5. Applying a Bitmask

5.应用一个比特掩码

Instead of extracting and checking values of single bits, we can also create a mask to check many of them at the same time. We want to check if our user has an active and premium account, so his variable has the first two bits both set to one.

我们也可以创建一个掩码来同时检查许多位的值，而不是提取和检查单个位的值。我们想检查我们的用户是否有一个活跃的高级账户，所以他的变量的前两个比特都设置为1。
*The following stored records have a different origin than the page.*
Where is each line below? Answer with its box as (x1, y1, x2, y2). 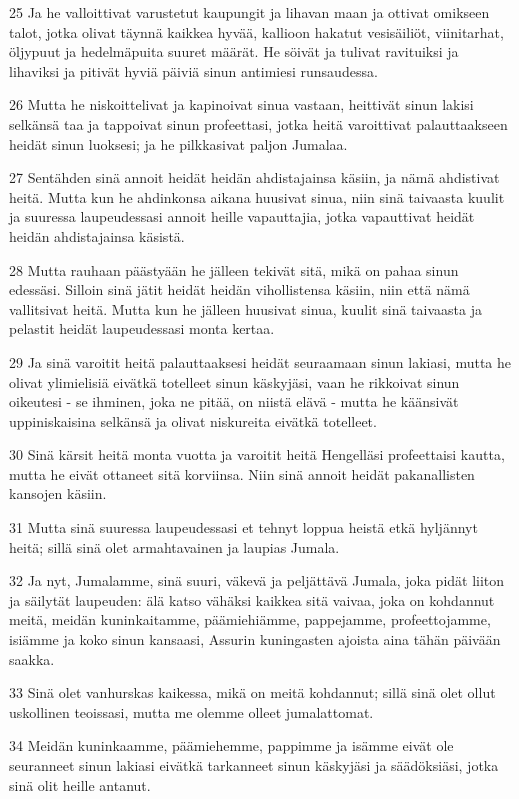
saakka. (9, 648, 55, 669)
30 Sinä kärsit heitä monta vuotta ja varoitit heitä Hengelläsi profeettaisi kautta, (9, 444, 505, 465)
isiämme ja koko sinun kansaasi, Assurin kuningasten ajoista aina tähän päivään (9, 629, 501, 650)
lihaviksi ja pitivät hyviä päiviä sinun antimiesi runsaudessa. (9, 60, 378, 81)
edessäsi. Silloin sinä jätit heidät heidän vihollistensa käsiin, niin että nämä (9, 279, 470, 300)
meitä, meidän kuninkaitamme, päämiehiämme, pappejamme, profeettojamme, (9, 609, 491, 630)
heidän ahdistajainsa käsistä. (9, 225, 185, 246)
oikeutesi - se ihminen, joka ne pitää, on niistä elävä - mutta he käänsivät (9, 391, 459, 412)
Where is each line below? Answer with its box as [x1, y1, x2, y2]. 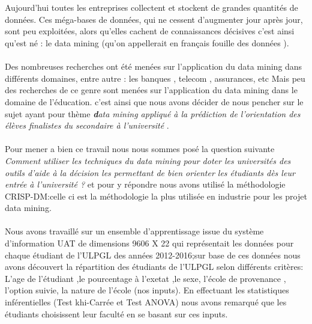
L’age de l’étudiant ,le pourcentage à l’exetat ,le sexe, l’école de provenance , [5, 272, 286, 284]
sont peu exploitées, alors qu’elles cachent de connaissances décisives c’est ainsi [5, 25, 295, 37]
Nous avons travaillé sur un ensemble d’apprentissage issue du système [5, 225, 264, 237]
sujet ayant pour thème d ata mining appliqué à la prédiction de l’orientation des [5, 107, 301, 120]
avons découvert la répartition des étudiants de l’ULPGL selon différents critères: [5, 260, 304, 273]
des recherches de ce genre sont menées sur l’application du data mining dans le [5, 84, 298, 96]
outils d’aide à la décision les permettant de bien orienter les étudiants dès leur [5, 166, 295, 179]
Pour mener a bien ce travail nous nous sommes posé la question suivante [5, 142, 275, 155]
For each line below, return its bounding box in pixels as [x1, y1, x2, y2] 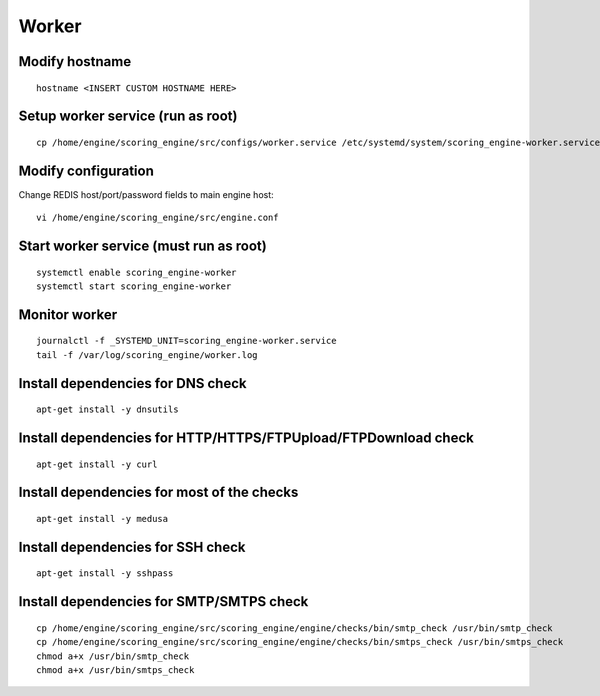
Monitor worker [18, 306, 118, 323]
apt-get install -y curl [36, 458, 158, 470]
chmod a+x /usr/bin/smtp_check [36, 650, 190, 662]
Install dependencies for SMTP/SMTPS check [18, 593, 309, 610]
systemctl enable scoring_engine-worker [36, 266, 237, 278]
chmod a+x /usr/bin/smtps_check [36, 665, 195, 676]
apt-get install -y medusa [36, 513, 169, 525]
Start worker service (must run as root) [18, 238, 267, 255]
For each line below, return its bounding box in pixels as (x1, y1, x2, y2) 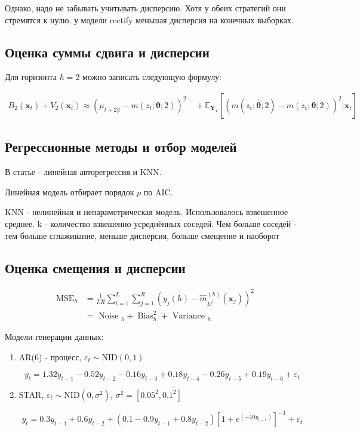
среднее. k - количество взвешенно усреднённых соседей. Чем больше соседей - (5, 217, 297, 229)
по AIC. (143, 185, 173, 198)
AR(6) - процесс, (19, 350, 82, 363)
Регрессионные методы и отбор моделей (5, 137, 237, 156)
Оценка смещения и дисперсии (5, 258, 186, 277)
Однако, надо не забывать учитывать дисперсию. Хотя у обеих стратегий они (5, 2, 286, 14)
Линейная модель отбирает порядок (5, 185, 134, 198)
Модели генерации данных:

We could check them separately using previous methods, but it’s faster to create a mask that will select them both:

我们可以用以前的方法分别检查它们，但创建一个能同时选择它们的蒙版会更快。

int user = Integer.parseUnsignedInt("00000000010000010100000101000001", 2);
int mask = Integer.parseUnsignedInt("00000000000000000000000000000011", 2);
int masked = user & mask;

Because our user has an active account, but it’s not premium, the masked value will have only the first bit set to one:

因为我们的用户有一个活跃的账户，但它不是高级账户，所以被屏蔽的值将只有第一个比特被设置为1。

assertEquals(getStringRepresentation(masked), "00000000000000000000000000000001");

Now, we can easily and cheaply assert whether a user meets our conditions:

现在，我们可以轻松而廉价地断言一个用户是否符合我们的条件。

assertFalse((user & mask) == mask);

6. Conclusion

6.结语

In this tutorial, we learned how to use bitwise operators to create bitmasks and apply them to extract binary information from integers. As always, all the code examples are available over on GitHub.

在本教程中，我们学习了如何使用位运算符来创建位掩码，并应用它们来从整数中提取二进制信息。一如既往，所有的代码实例都可以在GitHub上找到。